= Aurora Health Care Championship =

American women's golf tournament

The Aurora Health Care Championship was an annual United States golf tournament for professional women golfers on the Futures Tour, the LPGA Tour's developmental tour.
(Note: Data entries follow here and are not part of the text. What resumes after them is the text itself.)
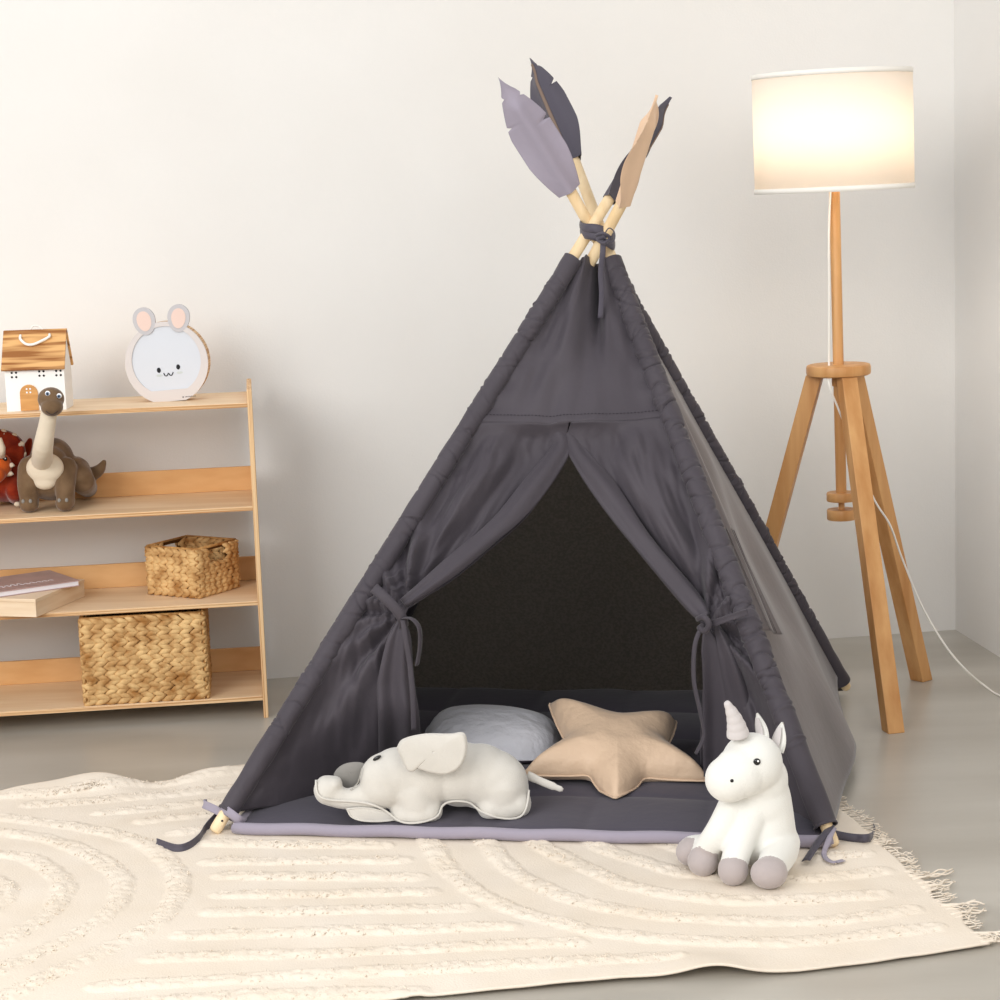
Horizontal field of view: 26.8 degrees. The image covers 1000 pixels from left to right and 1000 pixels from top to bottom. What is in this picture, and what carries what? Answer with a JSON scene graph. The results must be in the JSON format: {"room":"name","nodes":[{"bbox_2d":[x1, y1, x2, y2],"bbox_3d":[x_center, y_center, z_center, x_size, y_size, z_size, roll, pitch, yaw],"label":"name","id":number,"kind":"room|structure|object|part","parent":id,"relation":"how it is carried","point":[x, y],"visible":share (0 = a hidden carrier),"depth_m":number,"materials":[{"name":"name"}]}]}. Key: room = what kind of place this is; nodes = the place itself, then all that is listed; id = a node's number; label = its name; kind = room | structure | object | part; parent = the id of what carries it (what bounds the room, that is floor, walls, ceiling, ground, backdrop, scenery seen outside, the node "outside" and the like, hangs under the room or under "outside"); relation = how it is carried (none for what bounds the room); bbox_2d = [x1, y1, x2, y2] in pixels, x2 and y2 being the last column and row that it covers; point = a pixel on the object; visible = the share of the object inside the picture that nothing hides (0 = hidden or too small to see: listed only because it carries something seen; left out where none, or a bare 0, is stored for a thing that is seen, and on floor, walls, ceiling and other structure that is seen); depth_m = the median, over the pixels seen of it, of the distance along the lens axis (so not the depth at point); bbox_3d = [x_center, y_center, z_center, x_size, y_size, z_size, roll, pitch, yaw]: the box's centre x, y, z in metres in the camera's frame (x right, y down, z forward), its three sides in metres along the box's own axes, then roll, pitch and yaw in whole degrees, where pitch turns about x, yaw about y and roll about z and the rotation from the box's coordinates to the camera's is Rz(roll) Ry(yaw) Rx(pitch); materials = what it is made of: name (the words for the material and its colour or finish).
{"room":"children's room","nodes":[
{"label":"children's room","id":0,"kind":"room"},
{"bbox_2d":[0,0,955,678],"bbox_3d":[-1.296,-0.967,5.313,5.300,3.020,0.100,-3,9,-9],"label":"wall","id":1,"kind":"structure","parent":0,"point":[338,197],"depth_m":5.50,"materials":[{"name":"white paint"}]},
{"bbox_2d":[0,630,999,999],"bbox_3d":[-0.367,0.949,2.720,7.200,0.100,8.100,-2,9,0],"label":"floor","id":2,"kind":"structure","parent":0,"point":[933,786],"depth_m":4.67,"materials":[{"name":"concrete"}]},
{"bbox_2d":[0,379,268,717],"bbox_3d":[-1.114,0.140,5.203,1.032,0.812,0.305,-3,9,-6],"label":"bookshelf","id":3,"kind":"object","parent":2,"relation":"on","point":[52,685],"visible":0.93,"depth_m":5.25,"materials":[{"name":"brown wood"}]},
{"bbox_2d":[0,429,31,505],"bbox_3d":[-1.256,-0.081,5.224,0.167,0.193,0.202,-2,9,0],"label":"plush triceratops","id":4,"kind":"object","parent":3,"relation":"on","point":[13,449],"visible":0.73,"depth_m":5.20,"materials":[{"name":"red fabric"}]},
{"bbox_2d":[1,325,73,411],"bbox_3d":[-1.117,-0.322,5.075,0.154,0.202,0.134,-2,9,0],"label":"house","id":5,"kind":"object","parent":3,"relation":"on","point":[33,361],"visible":1,"depth_m":5.03,"materials":[{"name":"white paint"}]},
{"bbox_3d":[-1.129,-0.245,5.034,0.043,0.062,0.003,-2,9,-2],"label":"door","id":6,"kind":"part","parent":5,"relation":"part of","materials":[{"name":"brown wood"}]},
{"bbox_3d":[-1.118,-0.360,5.036,0.152,0.093,0.069,-2,9,0],"label":"roof panel","id":7,"kind":"part","parent":5,"relation":"part of","materials":[{"name":"brown wood"}]},
{"bbox_3d":[-1.117,-0.385,5.040,0.077,0.028,0.030,-2,9,0],"label":"rope handle","id":8,"kind":"part","parent":5,"relation":"part of","materials":[{"name":"white fabric"}]},
{"bbox_3d":[-1.120,-0.369,5.100,0.152,0.093,0.069,-2,9,0],"label":"roof panel","id":9,"kind":"part","parent":5,"relation":"part of","materials":[{"name":"brown wood"}]},
{"bbox_2d":[0,579,84,616],"bbox_3d":[-1.190,0.238,5.170,0.242,0.044,0.255,0,9,16],"label":"wooden box","id":10,"kind":"object","parent":3,"relation":"on","point":[35,604],"visible":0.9,"depth_m":5.05,"materials":[{"name":"brown wood"}]},
{"bbox_2d":[0,570,79,596],"bbox_3d":[-1.199,0.209,5.161,0.275,0.016,0.190,-8,10,-34],"label":"picture book","id":11,"kind":"object","parent":10,"relation":"on","point":[25,583],"visible":1,"depth_m":5.15,"materials":[{"name":"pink paper"}]},
{"bbox_3d":[-1.191,0.220,5.167,0.242,0.008,0.255,0,9,16],"label":"box lid","id":12,"kind":"part","parent":10,"relation":"part of","materials":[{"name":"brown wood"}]},
{"bbox_2d":[17,387,105,512],"bbox_3d":[-1.079,-0.132,5.110,0.202,0.318,0.463,-2,9,0],"label":"dinosaur","id":13,"kind":"object","parent":3,"relation":"on","point":[52,471],"visible":1,"depth_m":5.09,"materials":[{"name":"brown fabric"}]},
{"bbox_3d":[-1.128,0.200,5.353,1.008,0.061,0.011,-3,9,-6],"label":"rail","id":14,"kind":"part","parent":3,"relation":"part of","materials":[{"name":"brown wood"}]},
{"bbox_3d":[-1.119,0.435,5.389,1.008,0.061,0.011,-3,9,-6],"label":"rail","id":15,"kind":"part","parent":3,"relation":"part of","materials":[{"name":"brown wood"}]},
{"bbox_2d":[78,608,211,705],"bbox_3d":[-0.882,0.370,5.244,0.311,0.222,0.262,-3,9,-7],"label":"basket","id":16,"kind":"object","parent":3,"relation":"on","point":[150,656],"visible":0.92,"depth_m":5.12,"materials":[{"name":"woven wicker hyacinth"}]},
{"bbox_3d":[-1.136,-0.031,5.318,1.008,0.061,0.011,-3,9,-6],"label":"rail","id":17,"kind":"part","parent":3,"relation":"part of","materials":[{"name":"brown wood"}]},
{"bbox_2d":[125,304,210,401],"bbox_3d":[-0.818,-0.363,5.169,0.203,0.238,0.063,-2,9,0],"label":"night light","id":18,"kind":"object","parent":3,"relation":"on","point":[169,360],"visible":1,"depth_m":5.15,"materials":[{"name":"white plastic"}]},
{"bbox_3d":[-0.818,-0.347,5.148,0.171,0.160,0.004,-2,9,-1],"label":"panel","id":19,"kind":"part","parent":18,"relation":"part of","materials":[{"name":"white plastic"}]},
{"bbox_2d":[144,535,240,598],"bbox_3d":[-0.772,0.167,5.278,0.178,0.127,0.176,3,10,31],"label":"basket","id":20,"kind":"object","parent":3,"relation":"on","point":[199,567],"visible":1,"depth_m":5.22,"materials":[{"name":"wicker"}]},
{"bbox_3d":[-0.608,0.114,5.260,0.012,0.812,0.305,-3,9,-6],"label":"panel","id":21,"kind":"part","parent":3,"relation":"part of","materials":[{"name":"brown wood"}]},
{"bbox_2d":[0,764,999,999],"bbox_3d":[-0.269,0.683,3.995,2.137,0.035,1.425,-3,9,-8],"label":"rug","id":22,"kind":"object","parent":2,"relation":"on","point":[92,907],"visible":0.65,"depth_m":3.71,"materials":[{"name":"beige fabric"}]},
{"bbox_2d":[202,687,844,862],"bbox_3d":[0.162,0.551,4.631,1.294,0.057,1.250,0,9,14],"label":"play mat","id":23,"kind":"object","parent":22,"relation":"on","point":[654,812],"visible":0.29,"depth_m":4.20,"materials":[{"name":"grey fabric"}]},
{"bbox_2d":[314,732,562,823],"bbox_3d":[-0.123,0.538,4.165,0.496,0.189,0.154,-2,9,0],"label":"plush toy","id":24,"kind":"object","parent":23,"relation":"on","point":[414,779],"visible":1,"depth_m":4.14,"materials":[{"name":"off-white plush fabric"},{"name":"grey felt"}]},
{"bbox_2d":[424,704,561,762],"bbox_3d":[-0.016,0.506,4.628,0.305,0.098,0.227,-2,9,0],"label":"pillow","id":25,"kind":"object","parent":23,"relation":"on","point":[524,734],"visible":0.6,"depth_m":4.57,"materials":[{"name":"grey fabric"}]},
{"bbox_2d":[525,698,704,798],"bbox_3d":[0.255,0.513,4.402,0.381,0.136,0.338,0,9,15],"label":"cushion","id":26,"kind":"object","parent":23,"relation":"on","point":[617,752],"visible":0.98,"depth_m":4.35,"materials":[{"name":"beige fabric"}]},
{"bbox_2d":[676,700,799,888],"bbox_3d":[0.436,0.522,3.818,0.225,0.337,0.208,-2,9,0],"label":"plush unicorn","id":27,"kind":"object","parent":22,"relation":"on","point":[752,822],"visible":1,"depth_m":3.79,"materials":[{"name":"white fabric"}]},
{"bbox_2d":[156,58,874,861],"bbox_3d":[0.099,-0.179,4.540,1.396,1.571,1.370,0,9,10],"label":"tent","id":28,"kind":"object","parent":2,"relation":"on","point":[583,523],"visible":0.96,"depth_m":4.42,"materials":[{"name":"grey fabric"}]},
{"bbox_2d":[240,422,568,811],"bbox_3d":[-0.215,0.232,4.357,0.787,0.751,0.137,-5,9,-21],"label":"curtain","id":29,"kind":"object","parent":28,"relation":"hanging from","point":[355,700],"depth_m":4.33,"materials":[{"name":"grey fabric"}]},
{"bbox_3d":[0.143,-0.348,4.502,0.418,0.347,0.260,-2,9,0],"label":"panel","id":30,"kind":"part","parent":28,"relation":"part of","materials":[{"name":"grey fabric"}]},
{"bbox_3d":[0.188,-0.014,4.951,1.228,1.104,0.584,0,9,10],"label":"panel","id":31,"kind":"part","parent":28,"relation":"part of","materials":[{"name":"grey fabric"}]},
{"bbox_2d":[568,417,810,820],"bbox_3d":[0.438,0.223,4.266,0.156,0.751,0.697,-9,11,-40],"label":"curtain","id":32,"kind":"object","parent":28,"relation":"hanging from","point":[649,475],"depth_m":4.29,"materials":[{"name":"grey fabric"}]},
{"bbox_3d":[0.535,0.030,4.510,0.567,1.068,1.192,-2,9,0],"label":"panel","id":33,"kind":"part","parent":28,"relation":"part of","materials":[{"name":"grey fabric"}]},
{"bbox_2d":[751,66,999,733],"bbox_3d":[0.891,-0.252,4.984,0.631,1.516,0.518,-5,9,-18],"label":"floor lamp","id":34,"kind":"object","parent":2,"relation":"on","point":[834,131],"visible":0.99,"depth_m":4.86,"materials":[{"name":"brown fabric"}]},
{"bbox_3d":[0.662,0.094,5.127,0.263,0.802,0.041,1,9,19],"label":"leg","id":35,"kind":"part","parent":34,"relation":"part of","materials":[{"name":"brown wood"}]},
{"bbox_3d":[0.775,-0.995,4.908,0.374,0.017,0.374,-2,9,0],"label":"shade trim","id":36,"kind":"part","parent":34,"relation":"part of","materials":[{"name":"white fabric"}]},
{"bbox_3d":[0.781,-0.864,4.927,0.375,0.280,0.372,-2,9,0],"label":"lamp shade","id":37,"kind":"part","parent":34,"relation":"part of","materials":[{"name":"white fabric"}]},
{"bbox_3d":[0.787,-0.734,4.947,0.374,0.017,0.374,-2,9,0],"label":"shade trim","id":38,"kind":"part","parent":34,"relation":"part of","materials":[{"name":"white fabric"}]},
{"bbox_3d":[0.823,0.014,5.060,0.015,0.030,0.015,-2,9,0],"label":"counterweight stem","id":39,"kind":"part","parent":34,"relation":"part of","materials":[{"name":"brown wood"}]},
{"bbox_3d":[0.863,0.121,4.905,0.041,0.802,0.289,-4,9,-13],"label":"leg","id":40,"kind":"part","parent":34,"relation":"part of","materials":[{"name":"brown wood"}]},
{"bbox_3d":[0.958,0.075,5.184,0.292,0.802,0.041,-9,11,-39],"label":"leg","id":41,"kind":"part","parent":34,"relation":"part of","materials":[{"name":"brown wood"}]},
{"bbox_3d":[1.027,-0.128,4.992,0.500,1.258,0.270,-2,9,0],"label":"power cord","id":42,"kind":"part","parent":34,"relation":"part of","materials":[{"name":"white plastic"}]},
{"bbox_2d":[954,0,999,656],"bbox_3d":[1.648,-0.643,2.478,0.100,3.020,6.500,-3,9,-6],"label":"wall","id":43,"kind":"structure","parent":0,"point":[976,22],"depth_m":5.57,"materials":[{"name":"white paint"}]}
]}
The event was a part of the Futures Tour's schedule from 1995 to 2003, when it was played in the Milwaukee, Wisconsin area and again from 2006 to 2008, when it has been played at the Geneva National Golf Club in Lake Geneva, Wisconsin.

The title sponsor was Aurora Health Care, a Wisconsin-based health care provider.

The Tournament was a 54-hole event, as are most Futures Tour tournaments, and included pre-tournament pro-am opportunities, in which local amateur golfers can play with the professional golfers from the Tour as a benefit for local charities. Benefiting charities from the Aurora Health Care Championship were The Geneva National Foundation and Aurora Health Care.

Tournament names through the years:
- 1995–1999: Aurora Health Care Futures Classic
- 2000: Aurora Health Care Futures Charity Golf Classic
- 2001: Aurora Health Care SBC Futures Charity Golf Classic
- 2002–2003: Aurora Health Care Futures Charity Golf Classic
- 2006–2008: Aurora Health Care Championship

==Winners==

| Year | Date | Champion | Country | Score | Tournament location | Purse ($) | Winner's share ($) |
|---|---|---|---|---|---|---|---|
| 2008 | May 30 – Jun 1 | Mindy Kim | South Korea | 213 (−3) | Geneva National Golf Club | 100,000 | 14,000 |
| 2007 | Jun 1–3 | Sofie Andersson | Sweden | 212 (−4) | Geneva National Golf Club | 90,000 | 12,600 |
| 2006 | Jun 2–4 | Song-Hee Kim | South Korea | 214 (−2) | Geneva National Golf Club | 80,000 | 11,900 |
| 2003* | May 29 – Jun 1 | Katherine Hull | Australia | 210 (−6) | Ironwood Golf Course | 70,000 | 9,800 |
| 2002 | May 31 – Jun 2 | Melinda Price | United States | 218 (+2) | Ironwood Golf Course | 65,000 | 9,100 |
| 2001 | Jun 1–3 | Beth Bauer | United States | 212 (−4) | Ironwood Golf Course | 60,000 | 8,400 |
| 2000 | Jun 16–18 | Jenn Brody | United States | 210 (−6) | Ironwood Golf Course | 50,000 | 7,000 |
| 1999** | Jun 11–13 | Jane Egan | United States | 137 (−7) | Ironwood Golf Course | 45,000 | 6,600 |
| 1998 |  | LaRee Sugg | United States | 213 (−3) | Naga-Waukee Golf Course | 40,000 | 5,300 |
| 1997 |  | Nicole Jeray | United States | 212 (−4) | Naga-Waukee Golf Course | 40,000 | 5,300 |
| 1996 |  | Vicki Moran | United States |  | Naga-Waukee Golf Course |  |  |
| 1995 |  | Lisa Kartheiser | United States |  | Naga-Waukee Golf Course |  |  |

- Championship won in sudden-death playoff.

  - Tournament shortened to 36 holes because of rain.